02.06.2023

Mieterschutzgesetz der Weimarer Republik

Warum die Rezepte von damals nicht für heute geeignet sind

Dr. Paul Kowitz, Partner, KPC KOWITZ Policy Consultants
Prof. Dr. Martin Dombrowski, Partner, KPC KOWITZ Policy Consultants
Dr. Paul Kowitz

Am 1. Juni 1923, also vor ziemlich genau 100 Jahren, wurde das erste Mieterschutzgesetz in Deutschland verabschiedet. In seiner Ausprägung hätte es kaum radikaler sein können: Die Weimarer Republik hatte auf die Folgen des Weltkrieges zu reagieren. Wohnraum war Mangelware und die Mieten unbezahlbar hoch.
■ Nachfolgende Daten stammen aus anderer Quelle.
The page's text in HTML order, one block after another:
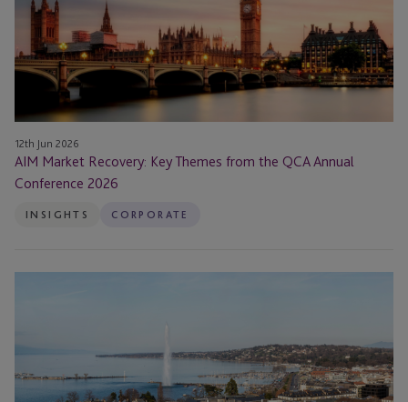
the
Annual
Conference
12th Jun 2026
AIM Market Recovery: Key Themes from the QCA Annual
Conference 2026
INSIGHTS CORPORATE
of
Corporate
Services
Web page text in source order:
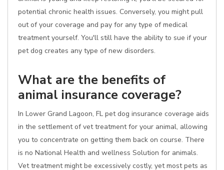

Eingeführt wurde eine öffentliche Wohnraumbewirtschaftung, ein Mietenstopp und das Paradigma, dass nur gemeinwohlorientierte Unternehmen eine Neubautätigkeit aufnehmen durften. Dies sind Rezepte der heutigen politischen Linken in Deutschland, die das erste Mieterschutzgesetz entsprechend lautstark feiern und die Renaissance der staatlichen Hoheit propagieren. Doch was ist dran am Gesetz von damals? Sind die Rezepte von 1923 tatsächlich geeignet für die Herausforderungen ein Jahrhundert später? Zweifel sind angebracht.

Wohnungssituation in der Weimarer Republik

Es beginnt schon damit, dass die Ausgangssituation 1923 eine andere ist als 2023. Deutschland hatte fünf Jahre zuvor bekanntlich einen Weltkrieg verloren, Infrastruktur war zerstört, die Inflation hoch, die Volkswirtschaft im Aufbau begriffen. Wohnungsnot hatte es zuvor auch schon im Kaiserreich gegeben. Notwohnungen und (Berliner) Mietskasernen sind heute das Sinnbild inhumanster Unterbringung, teils ohne fließendes Wasser. Die wirtschaftliche Situation Deutschlands, auch hervorgerufen durch die hohen Reparationszahlungen aus dem Versailler Vertrag, führten zu geringer staatlicher Gestaltungsmacht. Es wurden bestenfalls die Versorgungsschwierigkeiten verwaltet.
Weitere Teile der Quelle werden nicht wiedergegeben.